MATERIAL SUPPLIED: Begin
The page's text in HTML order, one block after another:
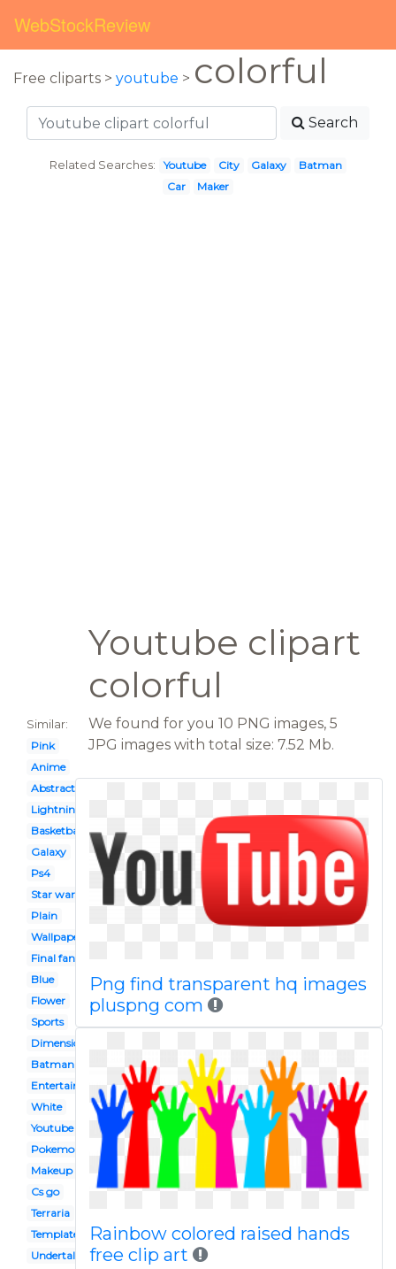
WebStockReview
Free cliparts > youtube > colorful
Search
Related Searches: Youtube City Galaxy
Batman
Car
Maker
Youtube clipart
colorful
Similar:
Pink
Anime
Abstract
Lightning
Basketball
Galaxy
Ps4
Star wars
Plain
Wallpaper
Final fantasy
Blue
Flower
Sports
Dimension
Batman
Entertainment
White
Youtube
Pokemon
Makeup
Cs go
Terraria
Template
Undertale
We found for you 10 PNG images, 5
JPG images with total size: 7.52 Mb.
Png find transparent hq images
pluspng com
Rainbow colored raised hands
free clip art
MATERIAL SUPPLIED: End
MATERIAL SUPPLIED: Begin
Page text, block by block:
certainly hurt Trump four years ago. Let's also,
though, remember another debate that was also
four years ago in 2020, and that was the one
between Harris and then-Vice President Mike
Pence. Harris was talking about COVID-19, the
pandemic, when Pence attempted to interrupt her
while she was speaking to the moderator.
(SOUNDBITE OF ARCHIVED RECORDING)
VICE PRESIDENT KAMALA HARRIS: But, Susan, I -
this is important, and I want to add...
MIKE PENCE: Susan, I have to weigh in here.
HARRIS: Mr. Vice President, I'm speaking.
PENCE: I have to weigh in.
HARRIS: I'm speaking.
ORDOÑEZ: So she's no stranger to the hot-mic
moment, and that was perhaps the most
MATERIAL SUPPLIED: End
WHAT THE TASK ASKS:
Here the output must be the lines above from the line with "JPG images with total size: 7.52 Mb." to the line with "free clip art", both included, duplicated word for word and nothing else.

ANSWER TO THE PROBLEM:
JPG images with total size: 7.52 Mb.
Png find transparent hq images
pluspng com
Rainbow colored raised hands
free clip art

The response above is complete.